Realize when you have bad experiences, it doesn’t have to become the framework for your life. One bad situation shouldn’t beget another. Create your own patterns. Ideally, learn from your experiences and create an idea map that shapes your future positive experiences.

4. Avoid The Brand

Avoid and eliminate the brand of shyness. While shyness is an aspect of who you are, it doesn’t mean that’s what makes you you. Stop saying, “I’m shy” or “I can’t do that because I’m shy”. Refuse to be known for shyness.

5. Use it to Your Advantage

One thing that shyness prevents is speaking out of turn. It also gives you an opportunity to listen more than you speak and that’s always a good thing.

Use your shyness to gather information and remember key details. You do not always have to be speaking to have an integral role in social settings.

You can still build beneficial relationships without being a bold, loquacious personality. Sometimes steady and strong just might be the person who rises to the top.

6. Shed Light on Your Strengths

The truth is, you have many strengths that can be highlighted. Perhaps, one of your strength is reconnecting online with friends you’ve lost contact with over the years. May be you understand the art of crafting great conversations online with others. Use that strength to make connections on and offline.

Your strengths need not even have a connection to improving your challenge with shyness. It could just be that you’re a reliable person. You can be depended on at home, work or any other setting. Although I said there doesn’t need to be a connection, we’ve connected the dots.

7. You’re Not Picasso STOP Painting

Shyness can be egged on when we take our imagination’s paint brush and proceed to paint scenarios that cultivate shyness. Our imagination can open up a whole world of opportunities or impossibilities.

Shape your imagination to work in your favor.

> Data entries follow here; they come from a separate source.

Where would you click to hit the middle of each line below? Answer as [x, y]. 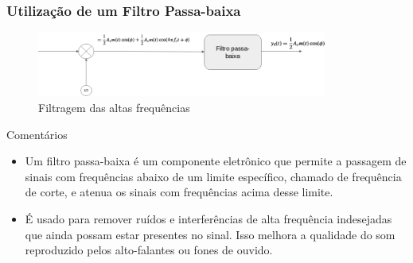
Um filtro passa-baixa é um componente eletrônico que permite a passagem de [216, 161]
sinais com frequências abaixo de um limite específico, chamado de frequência [213, 176]
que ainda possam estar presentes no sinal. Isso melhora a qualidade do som [210, 234]
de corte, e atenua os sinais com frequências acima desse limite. [179, 192]
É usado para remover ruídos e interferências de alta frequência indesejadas [208, 218]
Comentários [37, 134]
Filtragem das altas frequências [114, 107]
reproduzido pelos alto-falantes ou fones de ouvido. [149, 250]
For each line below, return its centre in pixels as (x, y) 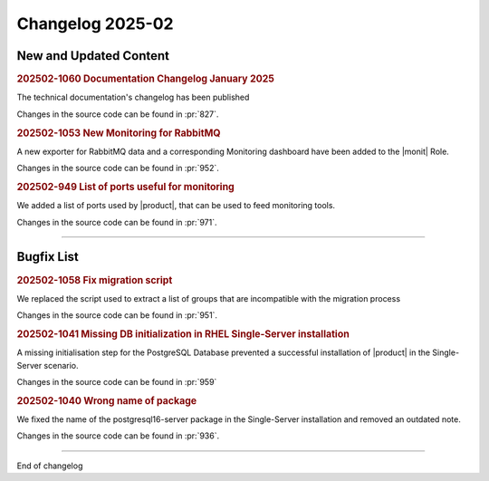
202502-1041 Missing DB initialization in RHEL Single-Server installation (183, 333)
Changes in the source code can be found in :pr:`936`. (118, 436)
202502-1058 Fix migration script (95, 280)
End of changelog (50, 466)
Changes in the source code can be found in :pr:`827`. (118, 114)
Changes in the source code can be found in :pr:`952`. (118, 168)
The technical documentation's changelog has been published (133, 97)
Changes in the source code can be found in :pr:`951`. (117, 315)
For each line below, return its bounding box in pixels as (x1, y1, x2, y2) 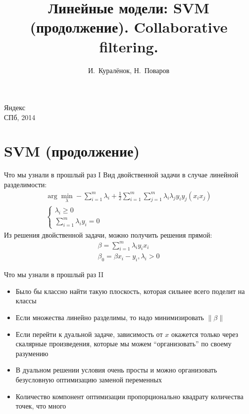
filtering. (99, 36, 158, 56)
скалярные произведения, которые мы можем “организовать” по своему (15, 338, 232, 349)
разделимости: (4, 179, 47, 189)
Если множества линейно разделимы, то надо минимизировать (15, 312, 204, 323)
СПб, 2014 (4, 112, 36, 122)
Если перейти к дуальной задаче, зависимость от (15, 329, 163, 339)
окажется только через (171, 329, 239, 339)
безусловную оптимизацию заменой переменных (15, 374, 162, 385)
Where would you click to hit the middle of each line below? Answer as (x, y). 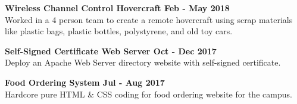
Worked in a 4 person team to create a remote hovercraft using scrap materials (149, 19)
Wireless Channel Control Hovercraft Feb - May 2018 (117, 8)
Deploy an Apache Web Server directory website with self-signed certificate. (143, 62)
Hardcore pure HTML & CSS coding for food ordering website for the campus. (148, 94)
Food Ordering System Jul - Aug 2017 (85, 82)
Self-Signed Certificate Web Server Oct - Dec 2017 (111, 51)
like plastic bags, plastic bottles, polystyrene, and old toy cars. (119, 31)
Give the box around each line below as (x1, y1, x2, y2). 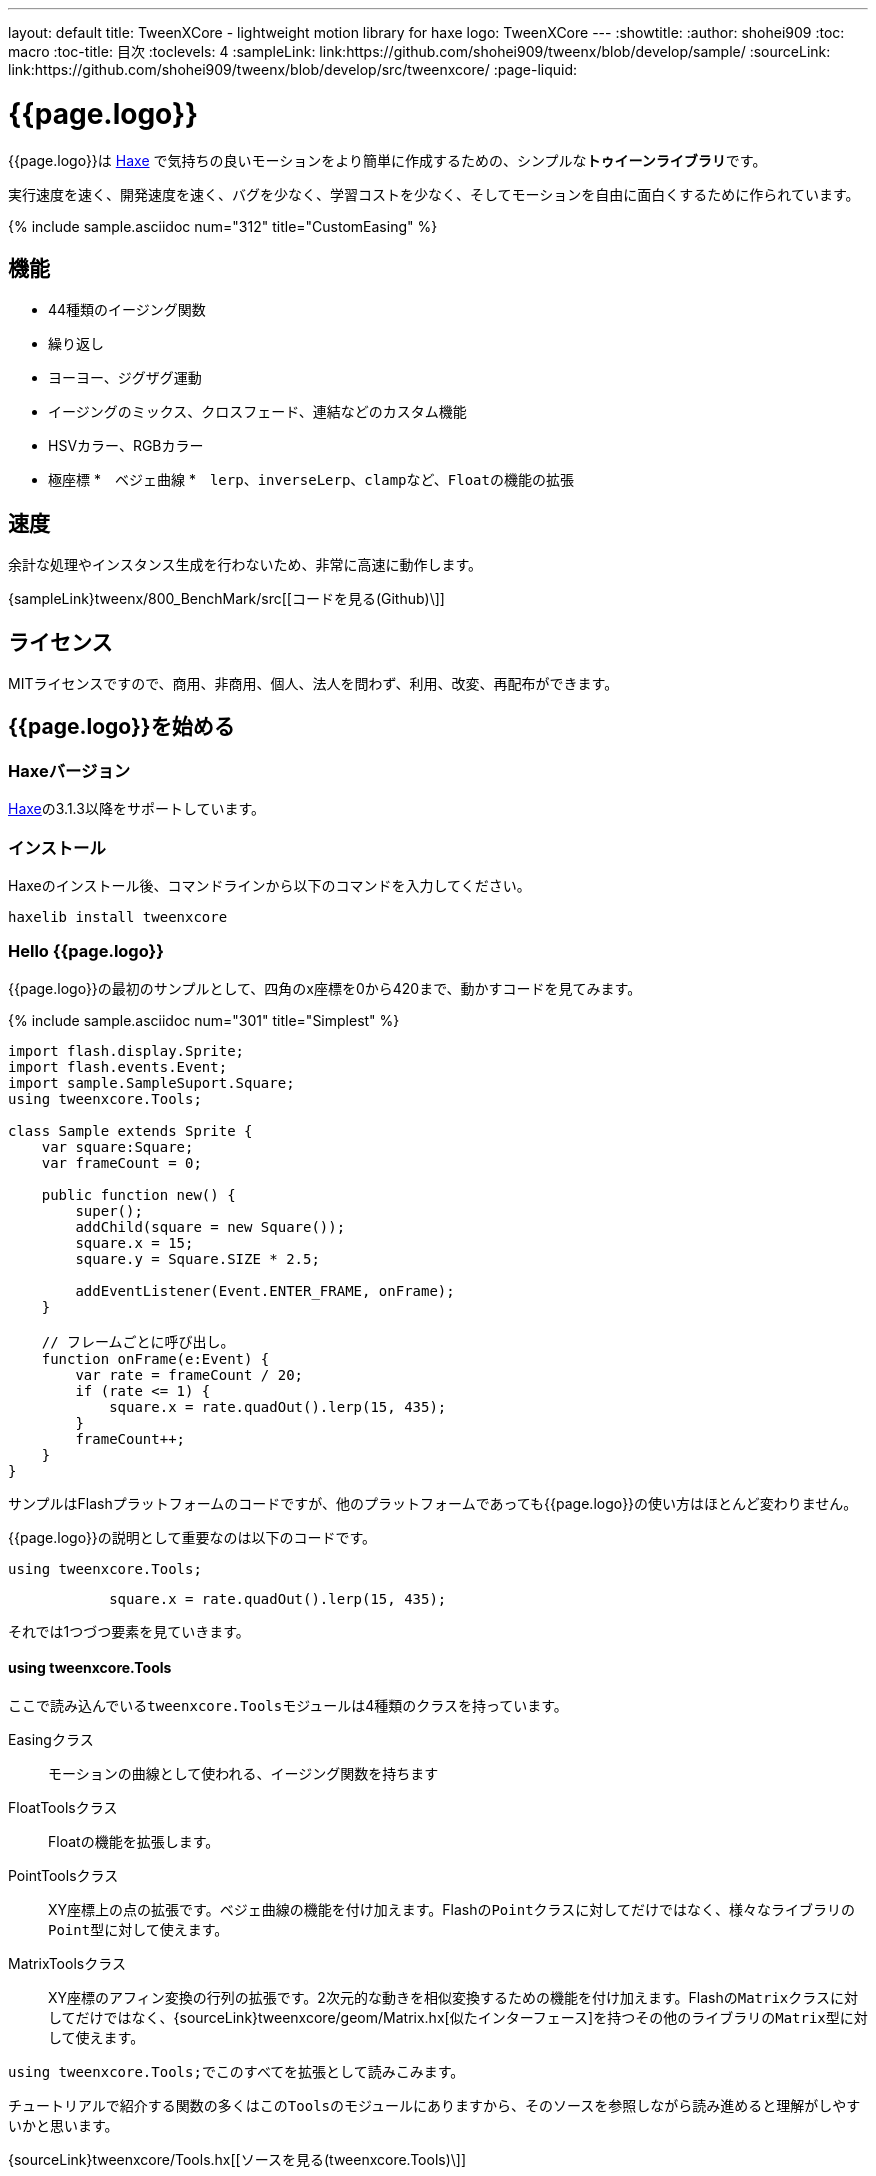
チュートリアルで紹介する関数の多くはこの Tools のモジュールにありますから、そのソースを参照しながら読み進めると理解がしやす (8, 2096, 861, 2114)
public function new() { (41, 1186, 236, 1203)
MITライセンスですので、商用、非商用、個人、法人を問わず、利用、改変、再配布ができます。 (8, 675, 619, 693)
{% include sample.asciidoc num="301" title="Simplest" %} (8, 1011, 400, 1029)
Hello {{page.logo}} (8, 941, 164, 962)
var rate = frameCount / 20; (75, 1366, 304, 1383)
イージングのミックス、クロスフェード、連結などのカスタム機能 (48, 403, 467, 421)
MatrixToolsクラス (8, 1954, 126, 1972)
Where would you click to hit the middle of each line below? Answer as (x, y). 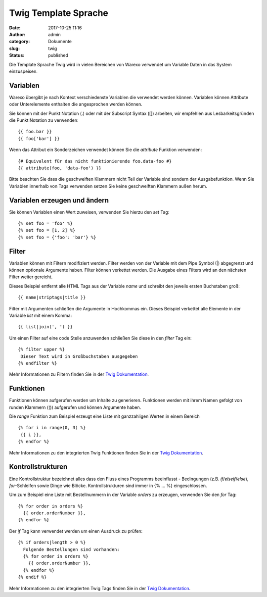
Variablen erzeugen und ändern (59, 200)
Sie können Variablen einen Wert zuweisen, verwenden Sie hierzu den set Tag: (89, 212)
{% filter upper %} (42, 349)
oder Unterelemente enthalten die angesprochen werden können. (76, 104)
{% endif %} (32, 577)
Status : (17, 55)
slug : (14, 48)
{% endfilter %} (38, 363)
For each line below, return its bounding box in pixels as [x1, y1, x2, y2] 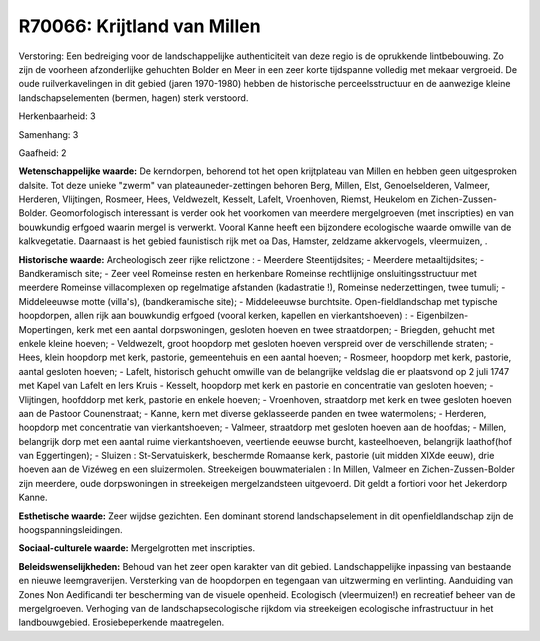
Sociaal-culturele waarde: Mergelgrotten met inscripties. [18, 542, 255, 554]
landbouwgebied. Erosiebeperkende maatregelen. [18, 616, 225, 629]
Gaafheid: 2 [18, 146, 67, 159]
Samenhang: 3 [18, 128, 79, 140]
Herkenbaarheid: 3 [18, 110, 96, 122]
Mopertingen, [18, 323, 75, 335]
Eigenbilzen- [416, 310, 469, 322]
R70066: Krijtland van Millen [18, 15, 261, 37]

If you’re going to paint, do so deliberately. Paint with intention and create situations that will lead to a prolific social harvest.

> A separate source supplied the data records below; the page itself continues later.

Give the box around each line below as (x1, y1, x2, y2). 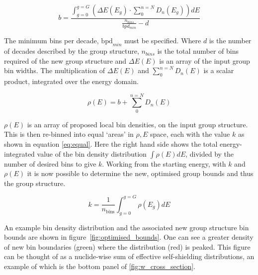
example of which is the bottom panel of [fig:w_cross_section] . (4, 261, 195, 272)
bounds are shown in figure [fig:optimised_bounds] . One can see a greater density (4, 232, 254, 242)
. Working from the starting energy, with (102, 158, 226, 169)
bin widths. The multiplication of (4, 65, 105, 76)
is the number (209, 35, 252, 46)
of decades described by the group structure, (4, 46, 139, 56)
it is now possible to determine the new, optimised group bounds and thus (27, 168, 254, 179)
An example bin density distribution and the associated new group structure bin (4, 222, 249, 232)
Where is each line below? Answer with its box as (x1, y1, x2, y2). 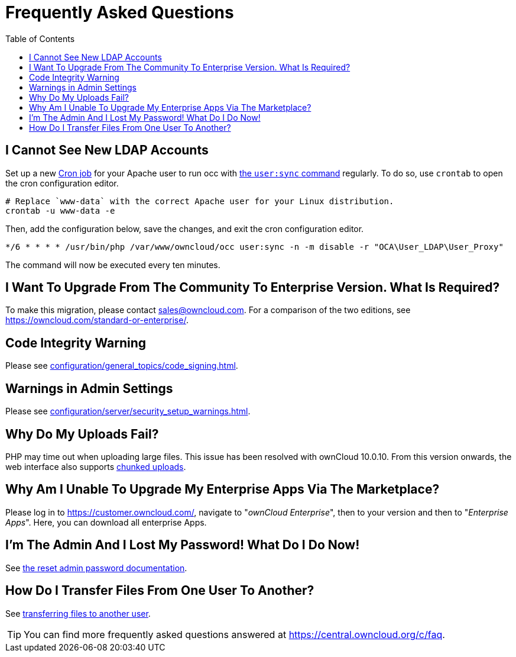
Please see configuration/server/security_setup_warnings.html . (5, 406, 251, 417)
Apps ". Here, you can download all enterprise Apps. (5, 517, 207, 527)
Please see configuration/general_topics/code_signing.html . (5, 360, 238, 371)
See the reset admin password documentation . (5, 562, 187, 573)
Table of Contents (5, 33, 75, 44)
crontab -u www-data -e (5, 205, 115, 215)
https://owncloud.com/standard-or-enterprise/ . (5, 315, 189, 326)
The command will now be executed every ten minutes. (5, 259, 220, 270)
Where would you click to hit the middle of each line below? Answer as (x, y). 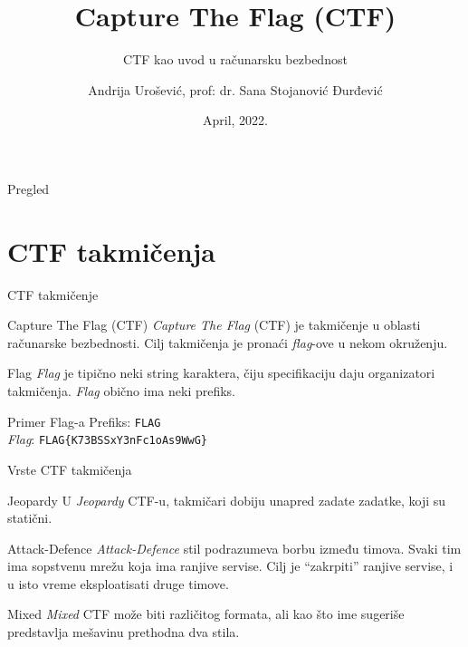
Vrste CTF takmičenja (70, 469)
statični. (30, 518)
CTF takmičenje (53, 294)
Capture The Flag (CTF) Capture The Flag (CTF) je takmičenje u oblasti (214, 325)
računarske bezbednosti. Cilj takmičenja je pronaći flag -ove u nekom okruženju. (228, 342)
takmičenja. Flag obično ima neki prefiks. (122, 391)
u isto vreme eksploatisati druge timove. (118, 583)
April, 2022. (235, 120)
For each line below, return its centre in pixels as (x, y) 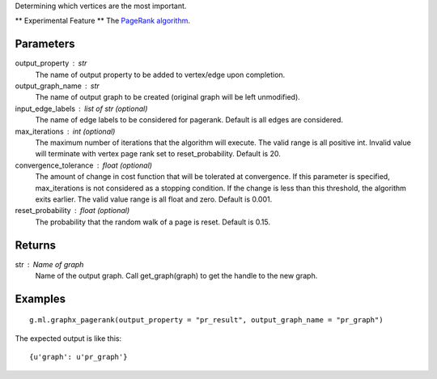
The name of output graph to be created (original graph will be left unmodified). (168, 97)
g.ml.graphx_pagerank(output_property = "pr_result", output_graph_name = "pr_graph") (206, 320)
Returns (36, 245)
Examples (40, 298)
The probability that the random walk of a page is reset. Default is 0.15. (153, 222)
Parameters (45, 44)
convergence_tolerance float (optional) (84, 165)
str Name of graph (49, 264)
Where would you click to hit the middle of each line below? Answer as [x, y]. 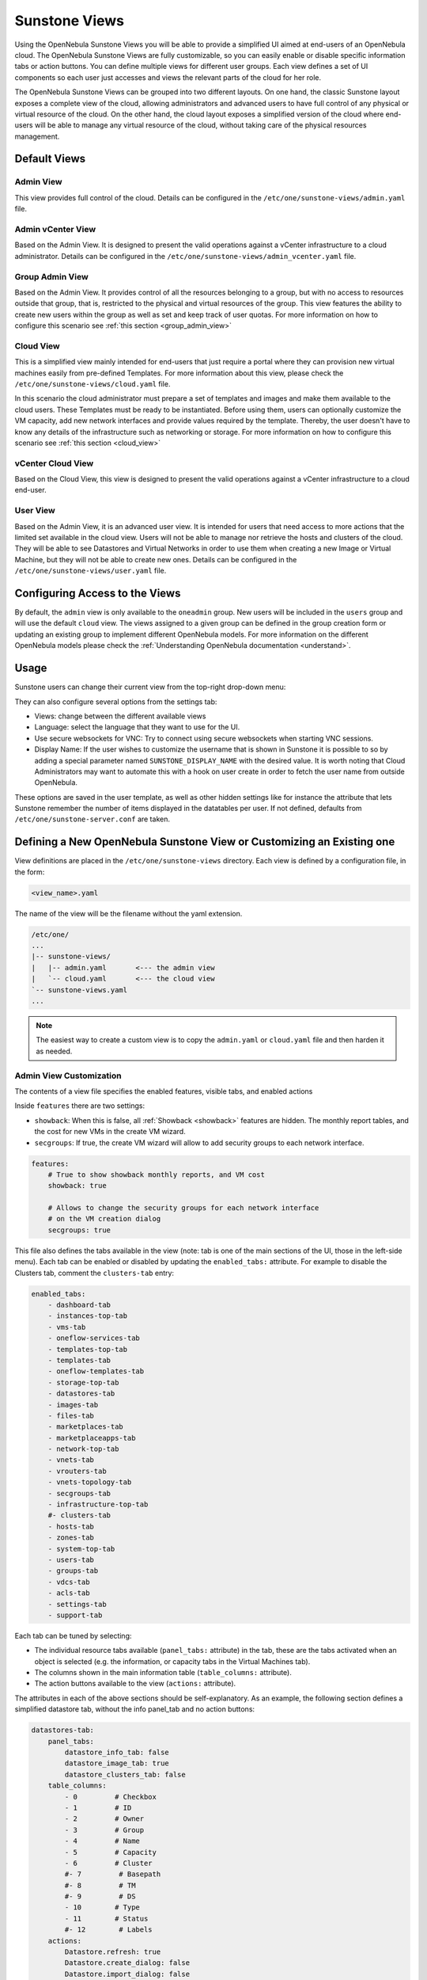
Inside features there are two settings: [80, 1106]
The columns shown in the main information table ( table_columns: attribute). [163, 1673]
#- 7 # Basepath [113, 1874]
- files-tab [71, 1415]
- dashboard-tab [79, 1304]
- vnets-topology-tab [90, 1482]
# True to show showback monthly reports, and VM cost [156, 1175]
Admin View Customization [68, 1076]

8. Don’t Be a Punchline Victim

Often times, when one suffers from shyness we can be socially awkward and that opens the floor to those who marvel in the art of sarcasm and sounding smart because ‘sounding smart’ tends to stroke the ego at the expense of others.

You need not respond. You just need to be seldom present. To dissociate. Find the company of those whose meaningful conversations encourage thoughtful banter on your part. Find the  people and places where you can truly be yourself.

9. It’s All in The Posture

Posture plays a huge role in conveying confidence. If you slouch, you tend to feel less confident, less in charge. Stand straight and sit straight and see how you possess a commanding presence.

Your eyes should be straight ahead, never on the feet of others, yours or on the ground. If you can’t speak it yet, soon or it doesn’t seem possible, you can still take control of the situations that cause you anxiety or force you to act under duress by practicing good posture.

People remember those who are good captains of their spine.

10. Don’t Compare, It Kills

When we compare ourselves to others, it kills. It kills our spirit, our hope to get better and as Theodore Rosevelt said, “Comparison is the thief of joy.” Perhaps, there are others you know that command a presence and language you admire.

Don’t become intimidated when others expound and display language, body language or master the art of social engagement better than you. Remember you can always expand your thinking, grow your vocabulary and educate yourself.

There’s nothing and no one holding you back. The world of knowledge is literally at our fingertips.

Taking strides to overcome shyness or managing it never happens overnight. It is a journey and it takes time to gain good results. Do a little everyday to become your ideal future self. You totally have what it takes!